郎洋洋誠實回答:“不是,以前就在公司裏上班的。”
說完,看到謝阿姨還在等下文,他接著說:“做設計的,UX設計師。”
說完兩個長輩都頭頂問號。
郎洋洋:“就是……以用戶體驗為中心的……其實就是個設計師,設計網頁的。”
“嗷……”長輩異口同聲,謝阿姨跟二姑媽說:“我知道了,就是我們上淘寶買東西,左滑是什麽,右滑是什麽那種頁麵就是他設計的。”
說完轉頭看郎洋洋:“太厲害了!又會做設計,還會做甜品開店,這麽全能。”
郎洋洋:“您過獎了。”
“對了你們家是上麵那個墳嗎?”謝阿姨問。
郎洋洋抬頭往她指的地方看過去,二姑媽回答是的,再往上就隻有一處墳墓了,就是郎洋洋爺爺奶奶的。
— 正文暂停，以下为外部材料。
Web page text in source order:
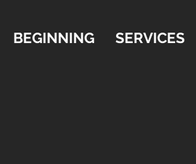
BEGINNING SERVICES
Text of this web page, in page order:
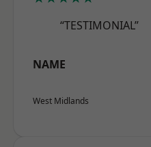
“TESTIMONIAL”
NAME
West Midlands
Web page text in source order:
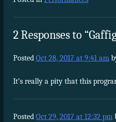
2 Responses to
Posted Oct 28, 2017 at 9:41 am
It’s really a pity that this
Posted Oct 29, 2017 at 12:32 pm
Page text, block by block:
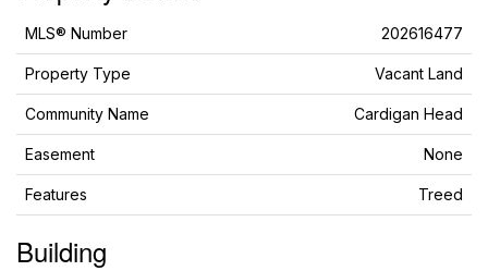
MLS® Number 202616477
Property Type Vacant Land
Community Name Cardigan Head
Easement None
Features Treed
Building
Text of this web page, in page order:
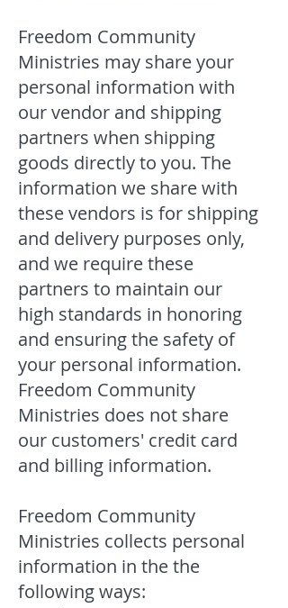
Freedom Community
Ministries may share your
personal information with
our vendor and shipping
partners when shipping
goods directly to you. The
information we share with
these vendors is for shipping
and delivery purposes only,
and we require these
partners to maintain our
high standards in honoring
and ensuring the safety of
your personal information.
Freedom Community
Ministries does not share
our customers' credit card
and billing information.
Freedom Community
Ministries collects personal
information in the the
following ways:
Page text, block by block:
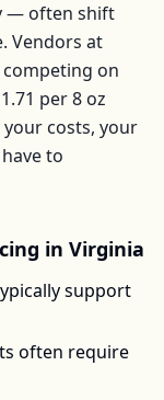
— often shift
. Vendors at
on
per8 oz
costs, your
to
in Virginia
support
often require
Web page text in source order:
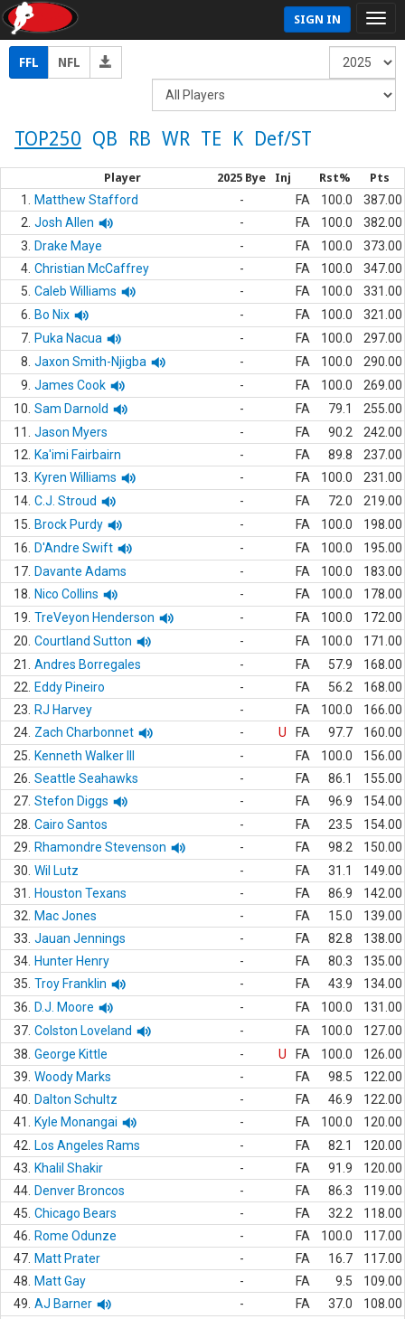
SIGN IN
FFL NFL
TOP250 QB RB WR TE K Def/ST
Player 2025 Bye Inj Rst% Pts
1. Matthew Stafford - FA 100.0
387.00
2. Josh Allen - FA 100.0
382.00
3.
Drake Maye - FA 100.0
373.00
4. Christian McCaffrey - FA 100.0
347.00
5. Caleb Williams - FA 100.0
331.00
6.
Bo Nix - FA 100.0
321.00
7. Puka Nacua - FA 100.0
297.00
8. Jaxon Smith-Njigba - FA 100.0
290.00
9. James Cook - FA 100.0
269.00
10. Sam Darnold - FA 79.1
255.00
11.
Jason Myers - FA 90.2
242.00
12.
Ka'imi Fairbairn - FA 89.8
237.00
13.
Kyren Williams - FA 100.0
231.00
14. C.J. Stroud - FA 72.0
219.00
15.
Brock Purdy - FA 100.0
198.00
16.
D'Andre Swift - FA 100.0
195.00
17. Davante Adams - FA 100.0
183.00
18.
Nico Collins - FA 100.0
178.00
19. TreVeyon Henderson - FA 100.0
172.00
20. Courtland Sutton - FA 100.0
171.00
21.
Andres Borregales - FA 57.9
168.00
22.
Eddy Pineiro - FA 56.2
168.00
23.
RJ Harvey - FA 100.0
166.00
24. Zach Charbonnet - U FA 97.7
160.00
25.
Kenneth Walker III - FA 100.0
156.00
26. Seattle Seahawks - FA 86.1
155.00
27. Stefon Diggs - FA 96.9
154.00
28. Cairo Santos - FA 23.5
154.00
29.
Rhamondre Stevenson - FA 98.2
150.00
30. Wil Lutz - FA 31.1
149.00
31.
Houston Texans - FA 86.9
142.00
32.
Mac Jones - FA 15.0
139.00
33. Jauan Jennings - FA 82.8
138.00
34. Hunter Henry - FA 80.3
135.00
35. Troy Franklin - FA 43.9
134.00
36.
D.J. Moore - FA 100.0
131.00
37. Colston Loveland - FA 100.0
127.00
38. George Kittle - U FA 100.0
126.00
39. Woody Marks - FA 98.5
122.00
40.
Dalton Schultz - FA 46.9
122.00
41.
Kyle Monangai - FA 100.0
120.00
42.
Los Angeles Rams - FA 82.1
120.00
43.
Khalil Shakir - FA 91.9
120.00
44. Denver Broncos - FA 86.3
119.00
45. Chicago Bears - FA 32.2
118.00
46.
Rome Odunze - FA 100.0
117.00
47. Matt Prater - FA 16.7
117.00
48.
Matt Gay - FA 9.5
109.00
49. AJ Barner - FA 37.0
108.00

在謝阿姨要開口在說話的時候郎洋洋先說話了:“那姑媽阿姨你們閑聊,我先上去收拾一下,把野草清一清。”
說完也沒有等她們同意,就轉身往上走。
二姑媽在後麵說:“你知道在哪裏嗎?”
郎洋洋回:“知道!”
剛剛說了,上麵就隻有自家的墳墓了,找找總會找到。實在不習慣和長輩聊天親近,尤其對方還是莊碩的媽媽。
有種用隻寫了標題的PPT和領導匯報的感覺。
謝阿姨很和藹,也開朗健談,對自己都是欣賞和誇獎,這些郎洋洋也看得出來。
隻是……
隻是擔心這沒有一撇的事情,現在就接觸對方家長,有點太over了。
也擔心自己並沒有他們想象的那麽好,別等以後發現了心裏有落差,雙方都不好受。
這是郎洋洋一貫的處事方法。
郎洋洋知道自己內心的焦慮和缺陷,花了很多年的時間去掙紮摸索才微微找到一點方向。
他就像一個初學衝浪的人,終於下定決心要上真的浪了,踩著帆板搖搖晃晃,不知道什麽時候會翻進浪裏。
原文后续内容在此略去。